* WORK INSTRUCTIONS *
Working from the top of the records below, reproduce each line exactly, ending once you have written the line containing "application, as the".

::: RECORDS SHOWN

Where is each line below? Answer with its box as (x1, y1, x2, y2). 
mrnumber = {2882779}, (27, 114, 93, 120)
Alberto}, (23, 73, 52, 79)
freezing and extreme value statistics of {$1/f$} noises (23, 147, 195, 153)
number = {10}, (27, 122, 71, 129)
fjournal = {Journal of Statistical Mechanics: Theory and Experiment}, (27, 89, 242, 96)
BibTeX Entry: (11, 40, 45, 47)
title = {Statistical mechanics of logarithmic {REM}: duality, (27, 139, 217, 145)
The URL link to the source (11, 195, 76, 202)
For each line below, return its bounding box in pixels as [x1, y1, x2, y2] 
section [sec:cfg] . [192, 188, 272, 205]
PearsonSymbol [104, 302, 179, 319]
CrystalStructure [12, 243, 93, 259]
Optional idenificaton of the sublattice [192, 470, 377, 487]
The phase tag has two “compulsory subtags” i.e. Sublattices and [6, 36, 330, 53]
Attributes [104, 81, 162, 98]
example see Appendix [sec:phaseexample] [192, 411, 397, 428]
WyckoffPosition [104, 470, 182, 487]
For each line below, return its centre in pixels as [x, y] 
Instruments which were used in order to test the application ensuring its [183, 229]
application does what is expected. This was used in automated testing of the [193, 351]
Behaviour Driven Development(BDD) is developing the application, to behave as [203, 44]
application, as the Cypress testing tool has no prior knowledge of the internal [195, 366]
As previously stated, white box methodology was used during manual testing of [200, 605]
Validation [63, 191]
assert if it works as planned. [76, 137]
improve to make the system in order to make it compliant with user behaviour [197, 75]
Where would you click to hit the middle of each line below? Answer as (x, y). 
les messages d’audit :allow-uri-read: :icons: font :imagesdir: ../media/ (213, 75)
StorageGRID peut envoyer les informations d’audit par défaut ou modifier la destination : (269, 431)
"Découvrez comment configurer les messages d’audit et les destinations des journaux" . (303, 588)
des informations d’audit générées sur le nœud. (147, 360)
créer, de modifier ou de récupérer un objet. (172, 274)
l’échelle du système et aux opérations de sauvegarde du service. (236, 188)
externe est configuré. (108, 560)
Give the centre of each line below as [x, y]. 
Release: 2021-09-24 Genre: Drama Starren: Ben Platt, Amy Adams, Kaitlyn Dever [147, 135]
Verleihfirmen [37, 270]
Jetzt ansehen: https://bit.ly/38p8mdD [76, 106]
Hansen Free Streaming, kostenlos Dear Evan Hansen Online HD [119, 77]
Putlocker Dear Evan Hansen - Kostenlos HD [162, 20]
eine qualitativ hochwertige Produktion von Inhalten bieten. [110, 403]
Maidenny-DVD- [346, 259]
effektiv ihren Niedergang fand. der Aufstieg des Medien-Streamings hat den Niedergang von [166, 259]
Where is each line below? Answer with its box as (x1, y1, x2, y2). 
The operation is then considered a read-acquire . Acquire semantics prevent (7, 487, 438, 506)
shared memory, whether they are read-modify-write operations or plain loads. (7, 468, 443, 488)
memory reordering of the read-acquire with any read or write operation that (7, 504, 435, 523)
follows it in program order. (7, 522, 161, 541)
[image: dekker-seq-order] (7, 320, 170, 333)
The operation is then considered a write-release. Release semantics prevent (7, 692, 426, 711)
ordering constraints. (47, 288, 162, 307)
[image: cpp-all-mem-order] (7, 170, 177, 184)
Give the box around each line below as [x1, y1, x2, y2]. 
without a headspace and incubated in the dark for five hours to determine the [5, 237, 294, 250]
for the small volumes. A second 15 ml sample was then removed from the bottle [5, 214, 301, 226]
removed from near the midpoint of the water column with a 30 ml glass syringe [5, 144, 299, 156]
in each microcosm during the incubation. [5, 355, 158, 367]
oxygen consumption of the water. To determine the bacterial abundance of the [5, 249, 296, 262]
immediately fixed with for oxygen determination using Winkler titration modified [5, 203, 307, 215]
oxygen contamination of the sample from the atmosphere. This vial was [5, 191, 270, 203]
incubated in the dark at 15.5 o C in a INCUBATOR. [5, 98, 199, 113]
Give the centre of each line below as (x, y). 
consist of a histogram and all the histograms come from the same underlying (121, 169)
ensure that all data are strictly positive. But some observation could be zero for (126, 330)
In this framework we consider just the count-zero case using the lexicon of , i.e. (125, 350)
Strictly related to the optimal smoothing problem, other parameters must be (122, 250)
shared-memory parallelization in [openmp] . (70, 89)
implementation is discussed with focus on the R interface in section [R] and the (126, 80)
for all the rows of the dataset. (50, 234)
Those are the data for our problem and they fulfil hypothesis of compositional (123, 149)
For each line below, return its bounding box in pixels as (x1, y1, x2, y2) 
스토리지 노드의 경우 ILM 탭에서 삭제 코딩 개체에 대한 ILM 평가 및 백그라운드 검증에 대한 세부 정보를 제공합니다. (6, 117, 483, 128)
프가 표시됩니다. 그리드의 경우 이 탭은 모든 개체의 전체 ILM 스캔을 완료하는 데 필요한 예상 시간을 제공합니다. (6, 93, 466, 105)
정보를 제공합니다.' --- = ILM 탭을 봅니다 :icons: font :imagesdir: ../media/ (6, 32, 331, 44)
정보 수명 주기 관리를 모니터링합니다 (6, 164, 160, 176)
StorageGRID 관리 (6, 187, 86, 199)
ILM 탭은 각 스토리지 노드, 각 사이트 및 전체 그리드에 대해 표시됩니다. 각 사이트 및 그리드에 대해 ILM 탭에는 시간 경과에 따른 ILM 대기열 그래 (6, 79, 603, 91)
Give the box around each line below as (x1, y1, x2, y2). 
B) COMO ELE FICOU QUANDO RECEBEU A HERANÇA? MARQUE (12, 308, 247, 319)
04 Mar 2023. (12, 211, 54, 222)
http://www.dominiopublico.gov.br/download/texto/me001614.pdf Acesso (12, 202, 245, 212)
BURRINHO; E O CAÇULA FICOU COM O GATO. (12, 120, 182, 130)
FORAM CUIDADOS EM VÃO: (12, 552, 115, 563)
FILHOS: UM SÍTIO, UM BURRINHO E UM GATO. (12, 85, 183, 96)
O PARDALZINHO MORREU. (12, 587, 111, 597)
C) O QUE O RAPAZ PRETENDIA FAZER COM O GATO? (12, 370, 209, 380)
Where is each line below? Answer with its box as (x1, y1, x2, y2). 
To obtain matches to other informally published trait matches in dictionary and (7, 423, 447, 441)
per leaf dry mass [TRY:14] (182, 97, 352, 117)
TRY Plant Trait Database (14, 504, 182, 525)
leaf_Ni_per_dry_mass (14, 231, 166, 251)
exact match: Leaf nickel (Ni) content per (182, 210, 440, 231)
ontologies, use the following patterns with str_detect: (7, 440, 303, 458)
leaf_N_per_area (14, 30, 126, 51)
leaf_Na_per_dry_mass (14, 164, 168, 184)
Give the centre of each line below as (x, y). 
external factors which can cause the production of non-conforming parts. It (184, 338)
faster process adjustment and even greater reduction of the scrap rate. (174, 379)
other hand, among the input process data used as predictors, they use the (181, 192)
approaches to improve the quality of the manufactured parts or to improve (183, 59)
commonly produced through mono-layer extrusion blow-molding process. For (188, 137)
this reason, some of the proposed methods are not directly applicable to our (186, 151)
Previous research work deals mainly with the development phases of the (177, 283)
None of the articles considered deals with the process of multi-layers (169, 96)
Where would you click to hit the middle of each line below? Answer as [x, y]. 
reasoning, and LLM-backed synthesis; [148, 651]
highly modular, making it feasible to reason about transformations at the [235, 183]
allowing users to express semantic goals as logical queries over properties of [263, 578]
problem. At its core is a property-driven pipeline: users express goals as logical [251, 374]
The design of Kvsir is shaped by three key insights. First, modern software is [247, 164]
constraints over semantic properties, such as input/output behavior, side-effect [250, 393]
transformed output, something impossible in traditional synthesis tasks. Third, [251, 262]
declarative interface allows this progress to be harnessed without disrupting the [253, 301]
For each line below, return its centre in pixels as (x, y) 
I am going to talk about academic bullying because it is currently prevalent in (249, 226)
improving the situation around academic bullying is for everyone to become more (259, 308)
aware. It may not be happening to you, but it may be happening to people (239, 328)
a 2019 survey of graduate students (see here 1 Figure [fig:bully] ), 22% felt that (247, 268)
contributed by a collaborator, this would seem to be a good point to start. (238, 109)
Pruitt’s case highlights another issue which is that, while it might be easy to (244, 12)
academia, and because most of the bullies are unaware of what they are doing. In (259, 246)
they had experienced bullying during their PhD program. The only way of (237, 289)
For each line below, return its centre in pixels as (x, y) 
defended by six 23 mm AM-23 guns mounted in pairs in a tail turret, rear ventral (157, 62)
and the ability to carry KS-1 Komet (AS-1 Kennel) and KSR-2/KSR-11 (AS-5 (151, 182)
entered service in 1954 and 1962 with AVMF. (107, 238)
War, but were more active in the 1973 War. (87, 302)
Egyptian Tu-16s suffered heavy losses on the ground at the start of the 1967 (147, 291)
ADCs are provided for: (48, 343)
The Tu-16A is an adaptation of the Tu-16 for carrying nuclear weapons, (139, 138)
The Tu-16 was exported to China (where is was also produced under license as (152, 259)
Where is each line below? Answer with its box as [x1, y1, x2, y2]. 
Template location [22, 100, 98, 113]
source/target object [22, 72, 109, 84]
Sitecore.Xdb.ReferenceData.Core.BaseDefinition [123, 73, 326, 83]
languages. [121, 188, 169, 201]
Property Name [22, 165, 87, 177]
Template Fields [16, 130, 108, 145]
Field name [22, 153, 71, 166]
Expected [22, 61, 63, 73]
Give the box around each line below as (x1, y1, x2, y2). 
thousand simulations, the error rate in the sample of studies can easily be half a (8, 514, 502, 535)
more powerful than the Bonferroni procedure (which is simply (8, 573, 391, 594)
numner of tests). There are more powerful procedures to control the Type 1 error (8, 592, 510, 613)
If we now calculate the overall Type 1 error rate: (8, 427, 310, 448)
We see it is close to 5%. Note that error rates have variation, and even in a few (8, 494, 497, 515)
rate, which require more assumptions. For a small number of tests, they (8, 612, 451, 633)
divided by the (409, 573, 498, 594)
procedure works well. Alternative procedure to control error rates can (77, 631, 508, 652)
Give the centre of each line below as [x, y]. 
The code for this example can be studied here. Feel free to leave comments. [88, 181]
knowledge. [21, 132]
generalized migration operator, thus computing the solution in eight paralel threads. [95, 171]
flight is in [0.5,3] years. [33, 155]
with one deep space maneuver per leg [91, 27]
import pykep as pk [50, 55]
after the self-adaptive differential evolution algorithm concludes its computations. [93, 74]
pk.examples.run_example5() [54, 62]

::::::

* TASK RESPONSE *
Where is each line below? Answer with its box as (x1, y1, x2, y2). 
mrnumber = {2882779}, (27, 114, 93, 120)
Alberto}, (23, 73, 52, 79)
freezing and extreme value statistics of {$1/f$} noises (23, 147, 195, 153)
number = {10}, (27, 122, 71, 129)
fjournal = {Journal of Statistical Mechanics: Theory and Experiment}, (27, 89, 242, 96)
BibTeX Entry: (11, 40, 45, 47)
title = {Statistical mechanics of logarithmic {REM}: duality, (27, 139, 217, 145)
The URL link to the source (11, 195, 76, 202)
For each line below, return its bounding box in pixels as [x1, y1, x2, y2] 
section [sec:cfg] . [192, 188, 272, 205]
PearsonSymbol [104, 302, 179, 319]
CrystalStructure [12, 243, 93, 259]
Optional idenificaton of the sublattice [192, 470, 377, 487]
The phase tag has two “compulsory subtags” i.e. Sublattices and [6, 36, 330, 53]
Attributes [104, 81, 162, 98]
example see Appendix [sec:phaseexample] [192, 411, 397, 428]
WyckoffPosition [104, 470, 182, 487]
For each line below, return its centre in pixels as [x, y] 
Instruments which were used in order to test the application ensuring its [183, 229]
application does what is expected. This was used in automated testing of the [193, 351]
Behaviour Driven Development(BDD) is developing the application, to behave as [203, 44]
application, as the Cypress testing tool has no prior knowledge of the internal [195, 366]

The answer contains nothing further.